The Academic Institution and The Nonprofit
The Academic Institution and The Nonprofit: The Added Value of the Connection for the Agency, the Volunteer Leaders and the Professionals
Nonprofit organizations and academic institutions often exist on parallel tracks in a community and the opportunities for collaboration, cooperation and coordination are often overlooked. The connection between these two entities that are so important to building and strengthening a community is a challenge that should be undertaken by both sides. The benefits are numerous and I would like to discuss the added value for the nonprofit in developing stronger ties between the world of “knowledge” and the world of “practice”.
In addition to making a valuable contribution to the community, the nonprofit organization is uniquely positioned to collaborate with a university in a variety of ways. One of the most familiar forms of connecting is through providing placements for academic programs. Universities look for appropriate “field placements” or “internships” and we are most familiar with academic programs in education and social work, among others.
During most university degree granting programs in schools of education and schools of social work the students are required to practice what they are learning in the classroom and in the agency. These placements are an integral part of the educational program and the students receive credit for their beginning assignments as a student teacher or a social work intern. However, there are number of benefits to having students present in community institutions like schools and community centers.
When an organization agrees to accept a student and to develop an appropriate assignment with the university or college both sides benefit from the student’s presence in the school or agency. It is clear to all of us that there is often a disparity between the world of conceptual thinking and the world of practice. It can be challenging to implement the conceptual learning of an institution of higher learning in actual practice. The reasons can range from limited resources to resistance to experimenting with new ways of doing something in the field.
Having a student begin their professional practice in a functioning nonprofit is beneficial to the university and the agency, as well as the student. The university provides a comprehensive educational experience to the student in exposing them to the world of practice. The student completes their degree through their field placement experience. This enables the student to test out what they have learning in the classes and to see how you implement what you understand conceptually. In the behavioral sciences in particular this is very important.
Just because someone learns about educational theory does not mean they have pedagogical skills, and the placement in a school under the supervision of a professional, experienced and skillful teacher can enhance the student’s development. The same is true for educational programs in many other professional fields including social work, psychology, community work, and a variety of other professions. Of course there is a cost to the commitment to provide a placement to the student for the practice component of an educational experience.
When a nonprofit organization agrees to develop and provide a field placement for a student there is a mistaken impression that this is “cheap labor” for the agency. Nothing could be further from the reality. Yes, there is a benefit to the nonprofit, however, this is also a cost. The price of having a student is born by the agency in terms of the staff that is assigned to develop the student’s placement and in providing supervision on an on-going basis.

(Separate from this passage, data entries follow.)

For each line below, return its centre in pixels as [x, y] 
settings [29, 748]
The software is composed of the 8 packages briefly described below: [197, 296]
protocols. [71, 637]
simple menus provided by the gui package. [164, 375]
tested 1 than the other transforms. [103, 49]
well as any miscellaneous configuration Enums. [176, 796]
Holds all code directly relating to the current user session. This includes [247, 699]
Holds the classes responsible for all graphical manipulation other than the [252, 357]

The benefit of agreeing to accept a student is not what the student brings to the agency in terms of implementing the services of the organization. The added value of a student is in the way the student shares the learning process with the staff of the organization. Students ask questions. Asking questions is at the core of the educational process and students should be encouraged to ask questions and to raise issues with the professional staff.

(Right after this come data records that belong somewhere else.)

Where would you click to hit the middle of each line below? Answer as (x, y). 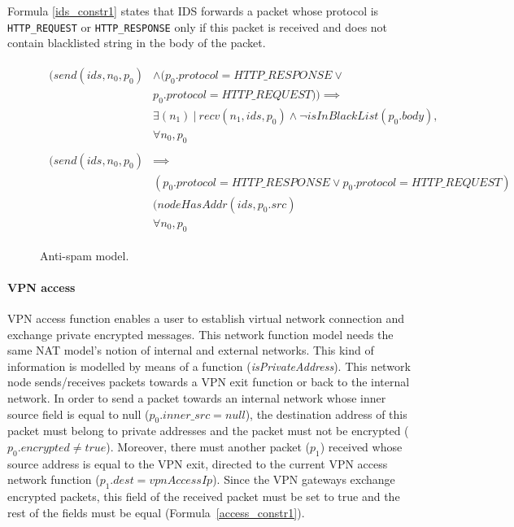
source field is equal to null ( (78, 414)
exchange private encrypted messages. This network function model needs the (200, 334)
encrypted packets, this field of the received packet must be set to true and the (204, 497)
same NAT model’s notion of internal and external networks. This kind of (191, 350)
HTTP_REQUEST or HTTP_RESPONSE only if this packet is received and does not (198, 26)
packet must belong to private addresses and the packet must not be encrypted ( (208, 431)
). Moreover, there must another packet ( (208, 446)
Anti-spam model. (85, 255)
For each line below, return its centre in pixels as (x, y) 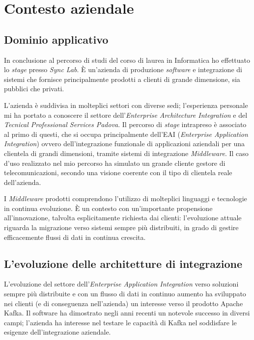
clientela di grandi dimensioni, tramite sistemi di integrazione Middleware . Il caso (126, 153)
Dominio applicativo (56, 39)
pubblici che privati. (34, 89)
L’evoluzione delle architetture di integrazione (123, 263)
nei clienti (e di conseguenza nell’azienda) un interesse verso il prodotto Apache (124, 303)
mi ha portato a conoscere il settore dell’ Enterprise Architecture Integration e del (126, 115)
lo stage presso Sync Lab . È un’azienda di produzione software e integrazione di (123, 69)
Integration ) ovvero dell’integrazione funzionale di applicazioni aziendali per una (125, 144)

So, how is asking questions a benefit to the nonprofit? Organizations have a tendency to function in a routine manner and students who ask questions will an asset to the agency. Questions may focus on:
- Why do you/don’t you provide service “X”?
- Have you ever thought of doing “Y”?
- Are the clients really receiving the service you intended them to receive?
- Is this the best environment to enhance the student’s learning?
These are just a few of the questions students ask that can be a catalyst for thinking differently about what an agency does and how it does it.
The role of a student is not the only connection that can be developed between universities and nonprofits. In the day to day work of a practice based organization the staff may or may not be aware that they are in a prime position to develop knowledge about what they do and how they do it. Collaboration between the staff of the organization and the faculty and students of the university can provide opportunities to develop knowledge.
In some situations the agency can be an appropriate site to conduct research projects that seek to understand social issues, practice issues, or to confirm assumptions that are made about the services provided and the way they are implemented. There can be opportunities for either graduate students to implement research projects at the nonprofit and in other instances, for a professor and the agency to apply for a research grant together. In either case, the agency’s contribution to the development of knowledge can only strengthen the organization’s standing in the community. The connection to the academic world also speaks very positively to donors about the broad perspective of the nonprofit has in the dual focus on developing innovative approaches and improving services.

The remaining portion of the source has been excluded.